**WHAT TO PRODUCE**
Transcribe, exactly as they appear, only the lines from the one holding "Text of this" through the end of the entries below.

(Data excerpts)
+++++

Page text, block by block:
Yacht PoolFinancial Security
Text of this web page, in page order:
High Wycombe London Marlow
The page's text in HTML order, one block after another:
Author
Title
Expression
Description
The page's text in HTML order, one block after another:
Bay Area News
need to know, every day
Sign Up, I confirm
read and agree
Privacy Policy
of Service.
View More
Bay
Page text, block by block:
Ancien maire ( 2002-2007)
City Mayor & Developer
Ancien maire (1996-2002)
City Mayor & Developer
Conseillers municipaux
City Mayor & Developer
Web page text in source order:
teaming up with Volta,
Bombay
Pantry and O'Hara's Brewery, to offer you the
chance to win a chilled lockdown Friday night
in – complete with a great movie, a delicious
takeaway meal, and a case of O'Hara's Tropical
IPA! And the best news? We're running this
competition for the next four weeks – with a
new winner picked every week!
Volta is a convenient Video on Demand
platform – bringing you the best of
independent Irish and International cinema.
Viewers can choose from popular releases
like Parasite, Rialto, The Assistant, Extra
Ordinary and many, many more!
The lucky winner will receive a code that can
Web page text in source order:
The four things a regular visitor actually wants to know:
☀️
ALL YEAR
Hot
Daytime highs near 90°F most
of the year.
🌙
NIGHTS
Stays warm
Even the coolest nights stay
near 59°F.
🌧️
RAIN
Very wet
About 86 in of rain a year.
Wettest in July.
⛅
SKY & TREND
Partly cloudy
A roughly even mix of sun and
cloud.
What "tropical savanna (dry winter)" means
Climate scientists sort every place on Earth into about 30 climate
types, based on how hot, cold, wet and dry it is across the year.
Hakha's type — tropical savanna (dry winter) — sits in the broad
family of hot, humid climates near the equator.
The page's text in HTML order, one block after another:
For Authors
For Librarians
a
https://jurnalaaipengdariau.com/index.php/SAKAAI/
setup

+++++

**TASK RESULT**
Text of this web page, in page order:
High Wycombe London Marlow
The page's text in HTML order, one block after another:
Author
Title
Expression
Description
The page's text in HTML order, one block after another:
Bay Area News
need to know, every day
Sign Up, I confirm
read and agree
Privacy Policy
of Service.
View More
Bay
Page text, block by block:
Ancien maire ( 2002-2007)
City Mayor & Developer
Ancien maire (1996-2002)
City Mayor & Developer
Conseillers municipaux
City Mayor & Developer
Web page text in source order:
teaming up with Volta,
Bombay
Pantry and O'Hara's Brewery, to offer you the
chance to win a chilled lockdown Friday night
in – complete with a great movie, a delicious
takeaway meal, and a case of O'Hara's Tropical
IPA! And the best news? We're running this
competition for the next four weeks – with a
new winner picked every week!
Volta is a convenient Video on Demand
platform – bringing you the best of
independent Irish and International cinema.
Viewers can choose from popular releases
like Parasite, Rialto, The Assistant, Extra
Ordinary and many, many more!
The lucky winner will receive a code that can
Web page text in source order:
The four things a regular visitor actually wants to know:
☀️
ALL YEAR
Hot
Daytime highs near 90°F most
of the year.
🌙
NIGHTS
Stays warm
Even the coolest nights stay
near 59°F.
🌧️
RAIN
Very wet
About 86 in of rain a year.
Wettest in July.
⛅
SKY & TREND
Partly cloudy
A roughly even mix of sun and
cloud.
What "tropical savanna (dry winter)" means
Climate scientists sort every place on Earth into about 30 climate
types, based on how hot, cold, wet and dry it is across the year.
Hakha's type — tropical savanna (dry winter) — sits in the broad
family of hot, humid climates near the equator.
The page's text in HTML order, one block after another:
For Authors
For Librarians
a
https://jurnalaaipengdariau.com/index.php/SAKAAI/
setup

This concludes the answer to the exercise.